Maintaining a Healthy Relationship with a Loved One as You Manage Their Finances
Managing the finances of a loved one can be a challenging and sensitive task for anyone. Whether you are helping an aging parent, spouse, or a family member living with a disability, you’ll want to make sure they stay financially healthy and their money is able to cover their long-term needs. But when you’re taking over financial management from someone who is used to being independent and handling money on their own, conflicts can arise — often leading to frustration and tough conversations. Below, we'll explore some key strategies to help you navigate this delicate territory while preserving the bond you share with your loved one.
1. Involve your loved one from the beginning
Even when someone isn’t in a position to safely manage their money on their own, it can help your relationship to find ways to include them in your decision-making process. This could look like asking them about how they’ve approached money management in the past, what their financial goals are, and what they need and want to spend money on. When possible, try to avoid making unilateral decisions without your loved one’s input or consent, as this can lead to feelings of helplessness and resentment.
Transparency on your part can also go far in fostering connection and confidence in your new role. Once you have a budget or spending plan, walk through how you came up with these numbers, what money they have coming in, what bills or other expenses need to be taken care of first (e.g. medical expenses, rent, utilities, etc.), and what’s leftover each month.
2. Put protections in place without sacrificing their autonomy
People who are unable to manage their money independently are often targeted by fraud and scammers. This can leave family members nervous and paranoid, and push them to take unnecessary measures to protect their loved ones — cutting up their credit cards, taking away checkbooks, and leaving them without any way to spend money on their own. These experiences can increase tension on both sides of the relationship and can often be avoided. The loved one feels stripped of their independence when they’re not allowed to spend money as they have for decades, and the family member who’s managing their money must be present anytime the loved one needs to buy something.
If you want to put protections in place while still helping your loved one make some purchases for themselves, the True Link Visa® Prepaid Card can be a good option. With the Spending Monitor, you can set up where the Visa card can and cannot be used, block over the phone or online spending (where scams are common), and set transaction limits to avoid big purchases. Learn some more tips on how to help protect a loved one from scams.

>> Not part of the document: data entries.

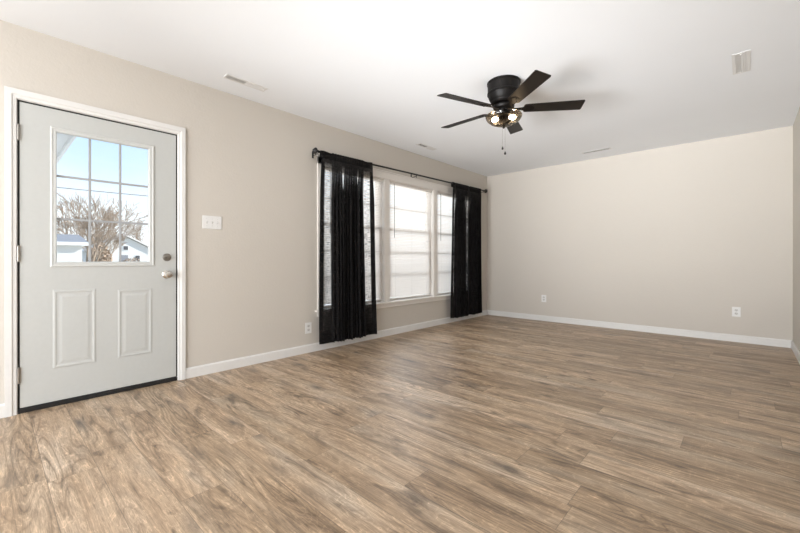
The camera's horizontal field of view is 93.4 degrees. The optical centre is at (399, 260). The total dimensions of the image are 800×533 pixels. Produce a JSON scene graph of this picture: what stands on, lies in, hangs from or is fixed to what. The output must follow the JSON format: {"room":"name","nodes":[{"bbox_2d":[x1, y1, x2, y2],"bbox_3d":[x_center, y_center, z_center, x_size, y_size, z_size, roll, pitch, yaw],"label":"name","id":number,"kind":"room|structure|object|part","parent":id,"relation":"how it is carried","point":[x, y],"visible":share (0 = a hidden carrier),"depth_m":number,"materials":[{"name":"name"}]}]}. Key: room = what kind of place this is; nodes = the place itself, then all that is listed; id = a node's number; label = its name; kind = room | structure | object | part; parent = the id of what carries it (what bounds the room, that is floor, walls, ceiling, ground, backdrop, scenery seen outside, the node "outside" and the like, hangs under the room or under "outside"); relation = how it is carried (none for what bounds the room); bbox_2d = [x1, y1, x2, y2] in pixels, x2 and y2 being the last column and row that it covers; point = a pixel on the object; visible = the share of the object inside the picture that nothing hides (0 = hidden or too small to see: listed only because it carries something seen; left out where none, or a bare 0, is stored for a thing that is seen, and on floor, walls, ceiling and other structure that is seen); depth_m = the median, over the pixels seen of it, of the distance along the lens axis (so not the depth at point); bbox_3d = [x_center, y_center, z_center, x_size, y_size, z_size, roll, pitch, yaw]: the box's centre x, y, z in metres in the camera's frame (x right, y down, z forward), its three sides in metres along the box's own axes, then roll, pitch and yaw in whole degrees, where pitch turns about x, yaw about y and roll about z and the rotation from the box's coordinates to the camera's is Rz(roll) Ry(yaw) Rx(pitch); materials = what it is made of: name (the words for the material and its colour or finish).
{"room":"empty living room","nodes":[
{"label":"empty living room","id":0,"kind":"room"},
{"bbox_2d":[0,20,486,403],"bbox_3d":[-1.472,-0.264,3.667,0.150,2.528,8.922,0,0,42],"label":"wall","id":1,"kind":"structure","parent":0,"point":[251,281],"depth_m":3.50,"materials":[{"name":"beige paint"}]},
{"bbox_2d":[4,86,185,417],"bbox_3d":[-2.219,-0.053,2.837,0.169,2.109,1.050,0,0,42],"label":"door frame","id":2,"kind":"structure","parent":1,"relation":"attached to","point":[11,95],"depth_m":2.44,"materials":[{"name":"white paint"}]},
{"bbox_2d":[17,102,176,407],"bbox_3d":[-2.163,-0.034,2.783,0.113,1.998,0.936,0,0,42],"label":"door","id":3,"kind":"structure","parent":1,"relation":"in","point":[89,327],"depth_m":2.71,"materials":[{"name":"grey paint"}]},
{"bbox_3d":[-2.292,0.475,2.659,0.005,0.537,0.234,0,0,42],"label":"embossed panel","id":4,"kind":"part","parent":3,"relation":"part of","materials":[{"name":"grey paint"}]},
{"bbox_3d":[-2.178,-0.433,2.794,0.028,0.964,0.615,0,0,42],"label":"window insert frame","id":5,"kind":"part","parent":3,"relation":"part of","materials":[{"name":"plastic"}]},
{"bbox_2d":[57,139,147,261],"bbox_3d":[-2.191,-0.434,2.803,0.008,0.890,0.539,0,0,42],"label":"grille","id":6,"kind":"object","parent":3,"relation":"attached to","point":[88,179],"depth_m":2.78,"materials":[{"name":"grey plastic"}]},
{"bbox_3d":[-2.051,0.481,2.923,0.005,0.516,0.224,0,0,42],"label":"embossed panel","id":7,"kind":"part","parent":3,"relation":"part of","materials":[{"name":"grey paint"}]},
{"bbox_3d":[-1.882,0.117,3.057,0.069,0.068,0.068,0,0,42],"label":"knob","id":8,"kind":"part","parent":3,"relation":"part of","materials":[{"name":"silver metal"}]},
{"bbox_2d":[202,215,221,228],"bbox_3d":[-1.661,-0.333,3.337,0.016,0.115,0.163,0,0,42],"label":"light switch","id":9,"kind":"object","parent":1,"relation":"attached to","point":[208,222],"visible":1,"depth_m":3.33,"materials":[{"name":"white plastic"}]},
{"bbox_2d":[0,310,486,417],"bbox_3d":[-1.361,0.956,3.668,0.014,0.088,8.772,0,0,42],"label":"baseboard","id":10,"kind":"structure","parent":1,"relation":"attached to","point":[205,369],"depth_m":3.92,"materials":[{"name":"white paint"}]},
{"bbox_2d":[305,322,311,333],"bbox_3d":[-0.991,0.734,4.077,0.008,0.117,0.078,0,0,42],"label":"wall outlet","id":11,"kind":"object","parent":1,"relation":"attached to","point":[308,326],"visible":1,"depth_m":4.07,"materials":[{"name":"white plastic"}]},
{"bbox_2d":[315,294,450,316],"bbox_3d":[0.141,0.586,5.396,0.195,0.075,3.310,0,0,42],"label":"window sill","id":12,"kind":"structure","parent":1,"relation":"attached to","point":[392,303],"depth_m":5.29,"materials":[{"name":"beige paint"}]},
{"bbox_2d":[317,154,467,309],"bbox_3d":[0.134,-0.309,5.402,0.174,1.716,3.262,0,0,42],"label":"window","id":13,"kind":"structure","parent":1,"relation":"in","point":[391,184],"depth_m":4.98,"materials":[{"name":"white plastic"}]},
{"bbox_2d":[324,170,380,307],"bbox_3d":[-0.594,-0.255,4.635,0.063,1.600,0.950,0,0,42],"label":"window","id":14,"kind":"structure","parent":13,"relation":"attached to","point":[325,170],"depth_m":4.93,"materials":[{"name":"white plastic"}]},
{"bbox_3d":[-0.607,-0.731,4.646,0.030,0.648,0.950,0,0,42],"label":"sash","id":15,"kind":"part","parent":14,"relation":"part of","materials":[{"name":"white plastic"}]},
{"bbox_3d":[-0.583,0.057,4.625,0.030,0.976,0.950,0,0,42],"label":"sash","id":16,"kind":"part","parent":14,"relation":"part of","materials":[{"name":"white plastic"}]},
{"bbox_2d":[324,167,382,306],"bbox_3d":[-0.553,-0.263,4.597,0.045,1.580,0.954,0,0,42],"label":"window blind","id":17,"kind":"object","parent":13,"relation":"attached to","point":[378,247],"visible":0.36,"depth_m":4.76,"materials":[{"name":"white fabric"}]},
{"bbox_3d":[-0.547,-0.253,4.591,0.002,1.544,0.689,0,0,42],"label":"ladder cord","id":18,"kind":"part","parent":17,"relation":"part of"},
{"bbox_3d":[0.132,0.057,5.405,0.030,0.976,0.930,0,0,42],"label":"sash","id":19,"kind":"part","parent":13,"relation":"part of","materials":[{"name":"white glass"}]},
{"bbox_2d":[390,182,431,298],"bbox_3d":[0.161,-0.263,5.377,0.045,1.580,0.934,0,0,42],"label":"window blind","id":20,"kind":"object","parent":13,"relation":"attached to","point":[408,262],"visible":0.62,"depth_m":5.37,"materials":[{"name":"white fabric"}]},
{"bbox_3d":[0.157,0.520,5.382,0.024,0.014,0.934,0,0,42],"label":"rail","id":21,"kind":"part","parent":20,"relation":"part of","materials":[{"name":"white plastic"}]},
{"bbox_3d":[0.168,-0.253,5.371,0.002,1.544,0.674,0,0,42],"label":"ladder cord","id":22,"kind":"part","parent":20,"relation":"part of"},
{"bbox_2d":[437,192,467,293],"bbox_3d":[0.877,-0.264,6.159,0.045,1.580,0.950,0,0,42],"label":"window blind","id":23,"kind":"object","parent":13,"relation":"attached to","point":[443,277],"visible":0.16,"depth_m":5.98,"materials":[{"name":"white fabric"}]},
{"bbox_2d":[312,147,486,192],"bbox_3d":[0.283,-1.186,5.370,0.136,0.142,3.655,0,0,42],"label":"curtain rod","id":24,"kind":"object","parent":1,"relation":"attached to","point":[315,150],"visible":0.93,"depth_m":5.07,"materials":[{"name":"black metal"}]},
{"bbox_2d":[319,150,376,343],"bbox_3d":[-0.583,-0.143,4.365,0.120,2.118,0.824,0,0,42],"label":"curtain","id":25,"kind":"object","parent":24,"relation":"hanging from","point":[349,316],"visible":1,"depth_m":4.31,"materials":[{"name":"black fabric"}]},
{"bbox_2d":[450,182,481,317],"bbox_3d":[1.117,-0.162,6.229,0.108,2.158,0.942,0,0,42],"label":"curtain","id":26,"kind":"object","parent":24,"relation":"hanging from","point":[466,300],"visible":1,"depth_m":6.14,"materials":[{"name":"black fabric"}]},
{"bbox_2d":[0,315,799,532],"bbox_3d":[0.068,1.062,2.360,4.188,0.120,9.072,0,0,42],"label":"floor","id":27,"kind":"structure","parent":0,"point":[486,423],"depth_m":2.08,"materials":[{"name":"brown wood"}]},
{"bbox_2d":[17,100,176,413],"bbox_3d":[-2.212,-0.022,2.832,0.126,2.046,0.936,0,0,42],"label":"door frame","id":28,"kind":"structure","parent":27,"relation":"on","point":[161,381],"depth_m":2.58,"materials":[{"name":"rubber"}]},
{"bbox_2d":[0,0,799,176],"bbox_3d":[0.068,-1.626,2.358,4.188,0.200,9.072,0,0,42],"label":"ceiling","id":29,"kind":"structure","parent":0,"point":[648,74],"depth_m":2.88,"materials":[{"name":"white paint"}]},
{"bbox_2d":[223,74,267,91],"bbox_3d":[-1.326,-1.521,3.247,0.085,0.012,0.360,0,0,42],"label":"ceiling vent","id":30,"kind":"object","parent":29,"relation":"in","point":[227,76],"visible":1,"depth_m":3.23,"materials":[{"name":"white metal"}]},
{"bbox_2d":[416,143,435,149],"bbox_3d":[0.359,-1.523,5.080,0.085,0.012,0.360,0,0,42],"label":"ceiling vent","id":31,"kind":"object","parent":29,"relation":"in","point":[419,144],"visible":1,"depth_m":5.07,"materials":[{"name":"white metal"}]},
{"bbox_2d":[437,70,584,154],"bbox_3d":[0.868,-1.216,3.269,1.206,0.622,1.251,0,0,42],"label":"ceiling fan","id":32,"kind":"object","parent":29,"relation":"hanging from","point":[504,91],"visible":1,"depth_m":3.13,"materials":[{"name":"black metal"}]},
{"bbox_3d":[0.604,-1.296,3.522,0.478,0.006,0.127,0,13,45],"label":"blade","id":33,"kind":"part","parent":32,"relation":"part of","materials":[{"name":"brown wood"}]},
{"bbox_3d":[0.531,-1.295,3.053,0.478,0.006,0.127,0,13,-27],"label":"blade","id":34,"kind":"part","parent":32,"relation":"part of","materials":[{"name":"brown wood"}]},
{"bbox_3d":[0.891,-1.207,3.237,0.304,0.101,0.304,0,0,42],"label":"lamp shade","id":35,"kind":"part","parent":32,"relation":"part of","materials":[{"name":"clear glass"}]},
{"bbox_3d":[1.073,-1.296,3.598,0.127,0.006,0.478,-14,-6,26],"label":"blade","id":36,"kind":"part","parent":32,"relation":"part of","materials":[{"name":"brown wood"}]},
{"bbox_3d":[0.956,-1.295,2.838,0.127,0.006,0.478,13,-2,-9],"label":"blade","id":37,"kind":"part","parent":32,"relation":"part of","materials":[{"name":"brown wood"}]},
{"bbox_3d":[1.290,-1.295,3.176,0.478,0.006,0.127,0,-13,9],"label":"blade","id":38,"kind":"part","parent":32,"relation":"part of","materials":[{"name":"brown wood"}]},
{"bbox_2d":[582,147,611,153],"bbox_3d":[2.743,-1.523,5.263,0.370,0.012,0.085,0,0,42],"label":"ceiling vent","id":39,"kind":"object","parent":29,"relation":"in","point":[610,147],"visible":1,"depth_m":5.25,"materials":[{"name":"white metal"}]},
{"bbox_2d":[732,50,750,74],"bbox_3d":[2.641,-1.521,2.916,0.105,0.012,0.400,0,0,42],"label":"ceiling vent","id":40,"kind":"object","parent":29,"relation":"in","point":[741,61],"visible":1,"depth_m":2.90,"materials":[{"name":"white metal"}]},
{"bbox_2d":[487,126,792,340],"bbox_3d":[3.081,-0.265,5.649,4.188,2.528,0.150,0,0,42],"label":"wall","id":41,"kind":"structure","parent":0,"point":[681,236],"depth_m":5.16,"materials":[{"name":"beige paint"}]},
{"bbox_2d":[541,295,545,301],"bbox_3d":[2.366,0.631,6.197,0.078,0.117,0.008,0,0,42],"label":"wall outlet","id":42,"kind":"object","parent":41,"relation":"attached to","point":[543,297],"visible":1,"depth_m":6.20,"materials":[{"name":"white plastic"}]},
{"bbox_2d":[487,310,790,347],"bbox_3d":[3.025,0.955,5.590,3.860,0.088,0.014,0,0,42],"label":"baseboard","id":43,"kind":"structure","parent":41,"relation":"attached to","point":[642,328],"depth_m":5.15,"materials":[{"name":"white paint"}]},
{"bbox_2d":[732,307,740,316],"bbox_3d":[4.108,0.632,4.602,0.078,0.117,0.008,0,0,42],"label":"wall outlet","id":44,"kind":"object","parent":41,"relation":"attached to","point":[736,311],"visible":1,"depth_m":4.60,"materials":[{"name":"white plastic"}]},
{"bbox_2d":[793,107,799,351],"bbox_3d":[1.557,-0.261,0.996,0.150,2.528,8.772,0,0,42],"label":"wall","id":45,"kind":"structure","parent":0,"point":[796,126],"depth_m":3.98,"materials":[{"name":"beige paint"}]},
{"bbox_2d":[791,340,799,363],"bbox_3d":[1.497,0.959,1.052,0.014,0.088,8.772,0,0,42],"label":"baseboard","id":46,"kind":"structure","parent":45,"relation":"attached to","point":[794,348],"depth_m":3.91,"materials":[{"name":"white paint"}]},
{"label":"outside","id":47,"kind":"structure","parent":0,"visible":0},
{"bbox_2d":[324,264,450,297],"bbox_3d":[-51.500,1.543,67.496,159.849,0.300,210.000,0,0,42],"label":"ground","id":48,"kind":"structure","parent":47,"point":[393,264],"depth_m":17.00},
{"bbox_2d":[57,234,87,261],"bbox_3d":[-22.691,-0.065,20.438,6.700,3.000,8.100,0,0,42],"label":"garage","id":49,"kind":"structure","parent":48,"relation":"on","point":[69,247],"depth_m":20.88,"materials":[{"name":"white"}]},
{"bbox_2d":[60,221,130,260],"bbox_3d":[-32.298,-1.436,40.460,5.140,5.817,5.730,0,0,42],"label":"bare tree","id":50,"kind":"object","parent":48,"relation":"on","point":[110,233],"visible":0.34,"depth_m":40.79,"materials":[{"name":"beige plant"}]},
{"bbox_2d":[91,242,112,261],"bbox_3d":[-27.404,-0.145,34.436,2.311,3.159,1.868,0,0,42],"label":"shrub","id":51,"kind":"object","parent":48,"relation":"on","point":[106,253],"visible":0.39,"depth_m":34.20,"materials":[{"name":"brown plant"}]},
{"bbox_2d":[57,192,147,261],"bbox_3d":[-24.689,-2.169,31.276,7.052,7.279,7.602,0,0,42],"label":"bare tree","id":52,"kind":"object","parent":48,"relation":"on","point":[108,216],"visible":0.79,"depth_m":30.73,"materials":[{"name":"beige plant"}]},
{"bbox_2d":[82,234,147,261],"bbox_3d":[-47.787,-1.369,63.958,10.900,5.530,9.400,0,0,42],"label":"house","id":53,"kind":"structure","parent":48,"relation":"on","point":[135,248],"depth_m":61.19,"materials":[{"name":"white"}]},
{"bbox_3d":[-44.283,0.299,60.412,0.060,2.200,1.100,0,0,42],"label":"door","id":54,"kind":"part","parent":53,"relation":"part of","materials":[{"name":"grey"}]},
{"bbox_2d":[118,216,144,240],"bbox_3d":[-54.980,-4.303,80.958,7.777,11.547,10.434,0,0,42],"label":"bare tree","id":55,"kind":"object","parent":48,"relation":"on","point":[137,236],"visible":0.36,"depth_m":80.10,"materials":[{"name":"beige plant"}]},
{"bbox_2d":[123,257,139,261],"bbox_3d":[-37.604,0.506,52.921,2.068,1.833,2.346,0,0,42],"label":"shrub","id":56,"kind":"object","parent":48,"relation":"on","point":[134,258],"visible":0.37,"depth_m":52.58,"materials":[{"name":"beige plant"}]},
{"bbox_3d":[-4.933,1.433,6.552,8.849,0.030,15.000,0,0,42],"label":"patio","id":57,"kind":"object","parent":48,"relation":"on","visible":0},
{"bbox_2d":[57,133,75,163],"bbox_3d":[-5.703,-0.575,3.866,6.340,4.050,3.200,0,0,42],"label":"porch roof","id":58,"kind":"structure","parent":57,"relation":"on","point":[64,141],"depth_m":3.98,"materials":[{"name":"grey"}]},
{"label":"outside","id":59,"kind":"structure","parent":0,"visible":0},
{"bbox_2d":[57,187,145,195],"bbox_3d":[-20.743,-5.037,24.412,37.209,1.201,0.044,0,0,-33],"label":"overhead cable","id":60,"kind":"object","parent":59,"point":[57,187],"visible":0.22,"depth_m":25.02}
]}

3. Know when to speak up and when to withhold judgment
While you may be responsible for managing your loved one’s finances, this doesn’t mean you should feel pressured to control how every dollar is spent. If, for example, they get $100 a month to spend as they’d like after important bills are paid, do your best to withhold judgment on what a “smart” or “reasonable” expense would be. Giving your loved one autonomy to spend a portion of their money freely can help you develop mutual respect and acceptance about your role as a financial caregiver. And if you’re worried about them spending their monthly allowance too quickly, you can schedule weekly transfers via the True Link platform instead of transfering in one lump sum.
4. Help in-home caregivers make purchases
If you’ve hired a home health aide or caregiver, they may need to make purchases on your loved one’s behalf (e.g. food, prescriptions, medical co-pays, etc.). Maintaining a good relationship with an in-home caregiver benefits both you and your loved one, so you want to avoid money tensions here as well. True Link can also be particularly useful in these situations. The caregiver can make purchases on behalf of your loved one using a True Link Visa Card to help provide transparency into spending and reduce the risk of fraud, and family members can use the Spending Monitor to track spending, customize where the Visa card works (e.g. grocery stores, pharmacies, doctors), and load money onto the card as needed.

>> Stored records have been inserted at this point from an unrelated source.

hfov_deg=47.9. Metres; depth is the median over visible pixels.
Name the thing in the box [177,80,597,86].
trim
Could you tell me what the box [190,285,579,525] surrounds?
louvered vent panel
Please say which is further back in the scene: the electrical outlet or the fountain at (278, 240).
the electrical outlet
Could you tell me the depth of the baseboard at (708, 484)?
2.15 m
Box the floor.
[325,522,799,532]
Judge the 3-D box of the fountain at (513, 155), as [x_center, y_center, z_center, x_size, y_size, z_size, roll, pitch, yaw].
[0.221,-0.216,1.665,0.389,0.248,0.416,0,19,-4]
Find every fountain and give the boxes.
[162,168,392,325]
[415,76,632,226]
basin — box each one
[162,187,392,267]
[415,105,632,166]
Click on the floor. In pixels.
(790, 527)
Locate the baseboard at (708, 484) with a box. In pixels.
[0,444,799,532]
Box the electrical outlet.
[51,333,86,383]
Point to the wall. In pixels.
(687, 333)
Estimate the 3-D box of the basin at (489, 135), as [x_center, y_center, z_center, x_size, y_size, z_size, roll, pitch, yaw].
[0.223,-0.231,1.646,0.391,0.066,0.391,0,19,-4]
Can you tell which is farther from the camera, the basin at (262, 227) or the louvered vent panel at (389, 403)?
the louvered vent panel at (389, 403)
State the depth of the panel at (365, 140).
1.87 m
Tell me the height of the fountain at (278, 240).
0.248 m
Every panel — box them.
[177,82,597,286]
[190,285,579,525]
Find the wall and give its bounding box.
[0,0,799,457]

5. Consult an expert when you need support
Managing a loved one's finances isn’t without complexity and can put a lot of stress on the family member who is taking charge of this responsibility. Remember that maintaining your own mental and physical health is crucial for providing the best care for your loved one, and there are many professionals who can help you navigate your role as a financial caregiver.
This could mean working with a financial advisor, accountant, or elder law attorney to take on specific tasks and help you make informed decisions. You may also decide to outsource responsibilities of financial management to a professional fiduciary or trustee which can allow you to focus more on maintaining a healthy relationship with your loved one instead of handling the burden of managing their finances.
While managing the finances of someone else can seem like an intimidating responsibility at first, if handled with care and proper planning, it can become quite manageable for anyone. And if you ever feel stuck or overwhelmed in the role, there are plenty of resources available to help and even professionals who can offer invaluable guidance and advice.